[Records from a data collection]
============================================================

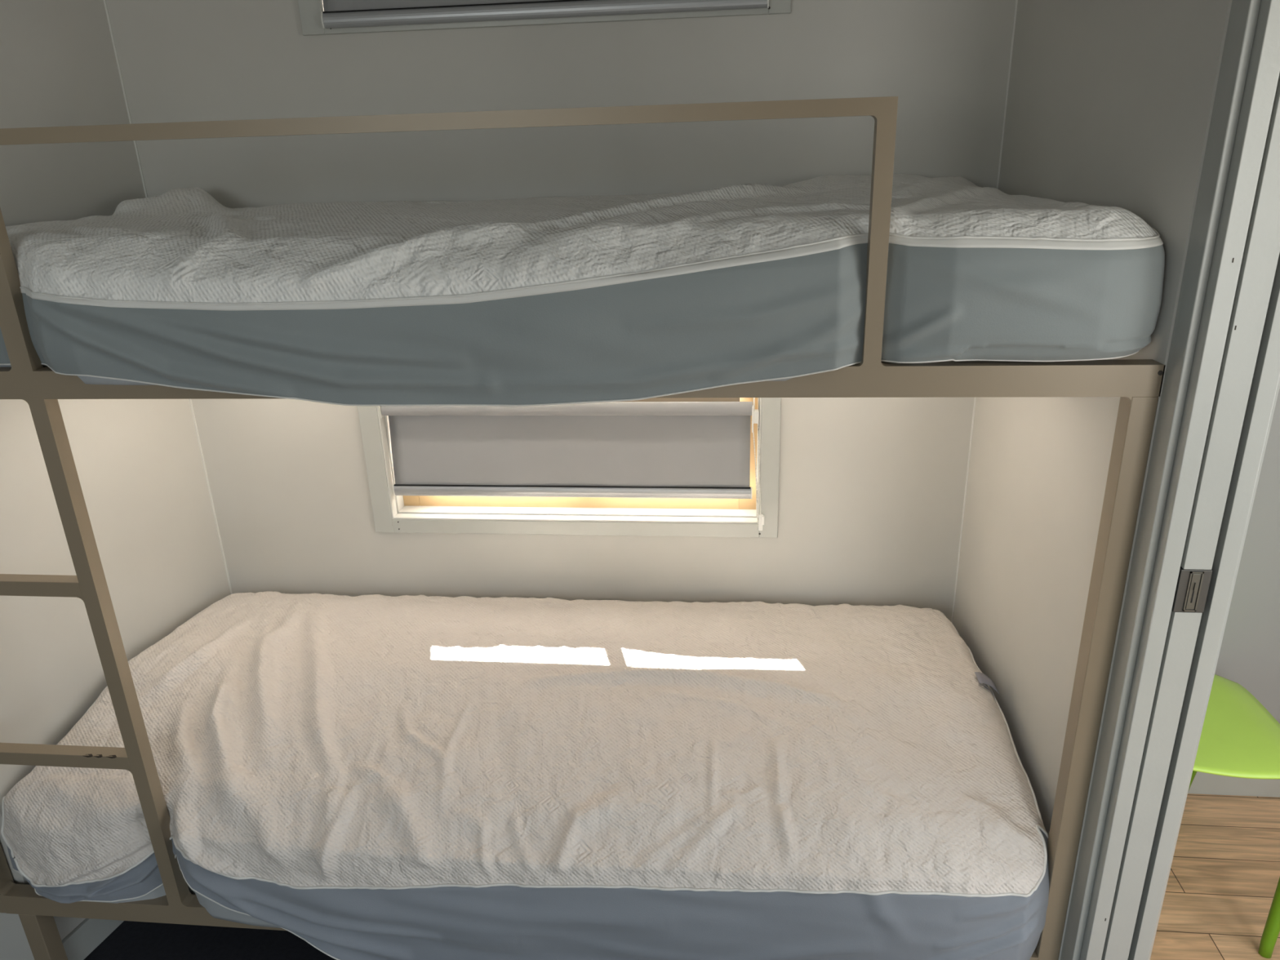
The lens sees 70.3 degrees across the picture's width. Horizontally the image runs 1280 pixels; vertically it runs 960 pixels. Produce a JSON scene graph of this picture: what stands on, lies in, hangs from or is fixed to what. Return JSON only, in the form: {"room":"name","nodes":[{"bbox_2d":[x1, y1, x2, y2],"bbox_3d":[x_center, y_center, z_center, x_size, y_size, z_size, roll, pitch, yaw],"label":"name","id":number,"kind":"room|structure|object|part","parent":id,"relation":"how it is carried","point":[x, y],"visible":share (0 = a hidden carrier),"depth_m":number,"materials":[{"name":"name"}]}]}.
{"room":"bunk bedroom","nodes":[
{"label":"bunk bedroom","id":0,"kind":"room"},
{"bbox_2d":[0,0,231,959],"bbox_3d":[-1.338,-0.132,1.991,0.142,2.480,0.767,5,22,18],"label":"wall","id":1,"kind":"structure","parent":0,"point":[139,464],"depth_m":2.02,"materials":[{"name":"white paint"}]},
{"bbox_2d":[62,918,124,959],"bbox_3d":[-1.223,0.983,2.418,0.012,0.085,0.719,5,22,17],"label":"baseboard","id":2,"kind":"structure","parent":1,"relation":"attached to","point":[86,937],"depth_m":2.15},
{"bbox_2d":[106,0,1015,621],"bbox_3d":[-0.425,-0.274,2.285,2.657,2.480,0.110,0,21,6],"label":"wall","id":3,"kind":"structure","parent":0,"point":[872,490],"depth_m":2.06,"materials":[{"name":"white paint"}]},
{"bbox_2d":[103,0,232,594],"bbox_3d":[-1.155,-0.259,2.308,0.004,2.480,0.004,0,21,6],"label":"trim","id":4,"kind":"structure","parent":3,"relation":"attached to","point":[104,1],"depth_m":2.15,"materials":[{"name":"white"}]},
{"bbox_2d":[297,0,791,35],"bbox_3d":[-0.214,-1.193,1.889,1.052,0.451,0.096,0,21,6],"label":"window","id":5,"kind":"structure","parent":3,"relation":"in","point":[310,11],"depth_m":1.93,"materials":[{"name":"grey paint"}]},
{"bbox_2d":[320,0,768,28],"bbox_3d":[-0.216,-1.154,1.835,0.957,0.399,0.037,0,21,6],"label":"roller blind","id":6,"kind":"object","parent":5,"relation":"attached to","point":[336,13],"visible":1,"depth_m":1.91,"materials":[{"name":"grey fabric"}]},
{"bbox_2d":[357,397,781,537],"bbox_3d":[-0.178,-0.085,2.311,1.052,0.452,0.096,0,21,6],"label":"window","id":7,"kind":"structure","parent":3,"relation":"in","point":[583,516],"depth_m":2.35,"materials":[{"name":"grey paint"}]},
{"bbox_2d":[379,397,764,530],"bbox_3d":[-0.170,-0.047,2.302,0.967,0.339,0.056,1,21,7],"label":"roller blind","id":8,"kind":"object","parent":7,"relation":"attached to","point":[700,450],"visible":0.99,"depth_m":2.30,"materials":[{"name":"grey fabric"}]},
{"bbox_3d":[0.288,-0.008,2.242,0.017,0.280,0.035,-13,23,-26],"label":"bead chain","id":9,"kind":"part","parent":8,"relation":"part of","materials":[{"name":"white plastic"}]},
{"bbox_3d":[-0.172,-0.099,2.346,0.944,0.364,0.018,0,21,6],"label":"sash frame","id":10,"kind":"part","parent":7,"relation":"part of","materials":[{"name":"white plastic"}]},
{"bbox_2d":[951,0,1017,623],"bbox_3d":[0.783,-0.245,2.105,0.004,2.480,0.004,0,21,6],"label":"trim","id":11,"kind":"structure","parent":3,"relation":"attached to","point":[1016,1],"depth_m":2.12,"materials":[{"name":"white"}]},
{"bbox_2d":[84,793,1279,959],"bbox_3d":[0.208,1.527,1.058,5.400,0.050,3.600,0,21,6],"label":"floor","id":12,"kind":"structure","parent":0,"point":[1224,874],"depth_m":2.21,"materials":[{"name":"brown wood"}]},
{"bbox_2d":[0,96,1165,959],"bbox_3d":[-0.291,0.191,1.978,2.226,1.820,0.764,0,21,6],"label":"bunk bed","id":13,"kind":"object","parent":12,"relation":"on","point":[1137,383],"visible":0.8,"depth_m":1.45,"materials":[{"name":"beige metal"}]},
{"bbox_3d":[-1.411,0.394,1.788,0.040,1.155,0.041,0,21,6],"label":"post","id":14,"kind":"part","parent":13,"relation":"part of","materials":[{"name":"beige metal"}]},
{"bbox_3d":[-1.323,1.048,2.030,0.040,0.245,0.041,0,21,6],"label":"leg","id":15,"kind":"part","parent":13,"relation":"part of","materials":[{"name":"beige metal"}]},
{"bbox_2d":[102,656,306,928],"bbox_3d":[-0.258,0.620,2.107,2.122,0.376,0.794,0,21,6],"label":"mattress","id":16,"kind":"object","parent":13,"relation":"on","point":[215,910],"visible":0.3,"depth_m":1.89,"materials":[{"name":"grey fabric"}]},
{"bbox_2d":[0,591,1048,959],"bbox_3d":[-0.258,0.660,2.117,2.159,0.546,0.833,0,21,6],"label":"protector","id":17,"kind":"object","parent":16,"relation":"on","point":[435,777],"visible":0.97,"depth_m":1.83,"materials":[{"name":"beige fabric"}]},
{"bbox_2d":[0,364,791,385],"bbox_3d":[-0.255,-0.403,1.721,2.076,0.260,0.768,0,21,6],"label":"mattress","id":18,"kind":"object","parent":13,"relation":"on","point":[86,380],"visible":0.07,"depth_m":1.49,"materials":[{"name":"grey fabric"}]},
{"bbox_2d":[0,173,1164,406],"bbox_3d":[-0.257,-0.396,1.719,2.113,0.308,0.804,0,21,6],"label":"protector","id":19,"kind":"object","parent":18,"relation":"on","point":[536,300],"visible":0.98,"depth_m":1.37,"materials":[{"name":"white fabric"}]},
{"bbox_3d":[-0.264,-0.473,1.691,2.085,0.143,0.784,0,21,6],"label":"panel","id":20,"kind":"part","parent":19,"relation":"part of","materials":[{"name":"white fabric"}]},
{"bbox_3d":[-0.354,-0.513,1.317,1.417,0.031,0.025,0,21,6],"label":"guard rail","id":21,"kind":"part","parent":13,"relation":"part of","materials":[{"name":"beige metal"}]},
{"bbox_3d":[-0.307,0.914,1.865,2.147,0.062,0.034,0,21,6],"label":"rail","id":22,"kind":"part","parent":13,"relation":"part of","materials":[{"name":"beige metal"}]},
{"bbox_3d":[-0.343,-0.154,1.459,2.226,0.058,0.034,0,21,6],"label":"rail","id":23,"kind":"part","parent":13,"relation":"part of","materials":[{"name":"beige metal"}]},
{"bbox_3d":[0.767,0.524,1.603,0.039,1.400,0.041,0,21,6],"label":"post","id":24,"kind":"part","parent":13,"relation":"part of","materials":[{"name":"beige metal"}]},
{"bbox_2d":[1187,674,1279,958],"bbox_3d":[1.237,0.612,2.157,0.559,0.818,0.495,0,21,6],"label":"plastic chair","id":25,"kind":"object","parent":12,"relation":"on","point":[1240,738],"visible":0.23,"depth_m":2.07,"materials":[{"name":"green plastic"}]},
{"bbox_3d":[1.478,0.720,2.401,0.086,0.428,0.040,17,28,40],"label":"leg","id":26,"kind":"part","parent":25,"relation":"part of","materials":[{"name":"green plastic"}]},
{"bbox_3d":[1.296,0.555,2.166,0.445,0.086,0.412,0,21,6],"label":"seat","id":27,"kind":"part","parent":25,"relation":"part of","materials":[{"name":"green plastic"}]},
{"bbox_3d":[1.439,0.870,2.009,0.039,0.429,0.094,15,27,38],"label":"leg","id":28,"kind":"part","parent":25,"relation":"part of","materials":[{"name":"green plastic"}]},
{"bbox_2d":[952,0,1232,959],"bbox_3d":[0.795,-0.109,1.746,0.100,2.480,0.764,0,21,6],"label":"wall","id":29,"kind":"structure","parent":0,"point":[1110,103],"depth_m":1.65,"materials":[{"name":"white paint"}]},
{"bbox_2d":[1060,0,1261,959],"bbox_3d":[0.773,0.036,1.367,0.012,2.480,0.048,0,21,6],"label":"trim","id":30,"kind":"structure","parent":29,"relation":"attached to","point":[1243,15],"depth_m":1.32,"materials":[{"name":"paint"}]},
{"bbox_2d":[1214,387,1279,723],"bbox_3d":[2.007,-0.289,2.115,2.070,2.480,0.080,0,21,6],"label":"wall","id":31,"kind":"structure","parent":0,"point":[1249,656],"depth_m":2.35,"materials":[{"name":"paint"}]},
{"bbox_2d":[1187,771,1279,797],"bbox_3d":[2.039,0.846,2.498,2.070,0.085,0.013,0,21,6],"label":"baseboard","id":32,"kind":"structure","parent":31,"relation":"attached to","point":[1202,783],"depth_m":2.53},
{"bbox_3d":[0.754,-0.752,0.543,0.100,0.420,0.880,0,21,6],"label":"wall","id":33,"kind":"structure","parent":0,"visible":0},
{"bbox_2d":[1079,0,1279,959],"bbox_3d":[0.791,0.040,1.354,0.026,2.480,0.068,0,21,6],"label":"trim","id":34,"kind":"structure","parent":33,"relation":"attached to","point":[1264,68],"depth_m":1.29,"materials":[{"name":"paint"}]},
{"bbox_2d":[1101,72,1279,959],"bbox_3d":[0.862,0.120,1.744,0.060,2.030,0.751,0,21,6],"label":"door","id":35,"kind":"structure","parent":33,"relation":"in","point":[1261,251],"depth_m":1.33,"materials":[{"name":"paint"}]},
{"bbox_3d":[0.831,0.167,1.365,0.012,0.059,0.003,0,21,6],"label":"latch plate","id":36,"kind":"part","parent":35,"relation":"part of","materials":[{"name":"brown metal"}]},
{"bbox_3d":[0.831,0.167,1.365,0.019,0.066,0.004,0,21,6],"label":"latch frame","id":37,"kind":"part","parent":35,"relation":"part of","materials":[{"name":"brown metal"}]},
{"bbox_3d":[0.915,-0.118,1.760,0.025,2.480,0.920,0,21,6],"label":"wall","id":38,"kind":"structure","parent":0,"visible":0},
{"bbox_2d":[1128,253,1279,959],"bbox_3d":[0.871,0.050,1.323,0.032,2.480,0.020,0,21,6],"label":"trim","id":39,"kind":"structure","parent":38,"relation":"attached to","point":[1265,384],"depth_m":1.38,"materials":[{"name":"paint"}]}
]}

============================================================

**Exercise details:**
Only the lines above that hold "beige" are wanted. Show every one of them.

**Task answer:**
{"bbox_2d":[0,96,1165,959],"bbox_3d":[-0.291,0.191,1.978,2.226,1.820,0.764,0,21,6],"label":"bunk bed","id":13,"kind":"object","parent":12,"relation":"on","point":[1137,383],"visible":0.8,"depth_m":1.45,"materials":[{"name":"beige metal"}]},
{"bbox_3d":[-1.411,0.394,1.788,0.040,1.155,0.041,0,21,6],"label":"post","id":14,"kind":"part","parent":13,"relation":"part of","materials":[{"name":"beige metal"}]},
{"bbox_3d":[-1.323,1.048,2.030,0.040,0.245,0.041,0,21,6],"label":"leg","id":15,"kind":"part","parent":13,"relation":"part of","materials":[{"name":"beige metal"}]},
{"bbox_2d":[0,591,1048,959],"bbox_3d":[-0.258,0.660,2.117,2.159,0.546,0.833,0,21,6],"label":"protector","id":17,"kind":"object","parent":16,"relation":"on","point":[435,777],"visible":0.97,"depth_m":1.83,"materials":[{"name":"beige fabric"}]},
{"bbox_3d":[-0.354,-0.513,1.317,1.417,0.031,0.025,0,21,6],"label":"guard rail","id":21,"kind":"part","parent":13,"relation":"part of","materials":[{"name":"beige metal"}]},
{"bbox_3d":[-0.307,0.914,1.865,2.147,0.062,0.034,0,21,6],"label":"rail","id":22,"kind":"part","parent":13,"relation":"part of","materials":[{"name":"beige metal"}]},
{"bbox_3d":[-0.343,-0.154,1.459,2.226,0.058,0.034,0,21,6],"label":"rail","id":23,"kind":"part","parent":13,"relation":"part of","materials":[{"name":"beige metal"}]},
{"bbox_3d":[0.767,0.524,1.603,0.039,1.400,0.041,0,21,6],"label":"post","id":24,"kind":"part","parent":13,"relation":"part of","materials":[{"name":"beige metal"}]},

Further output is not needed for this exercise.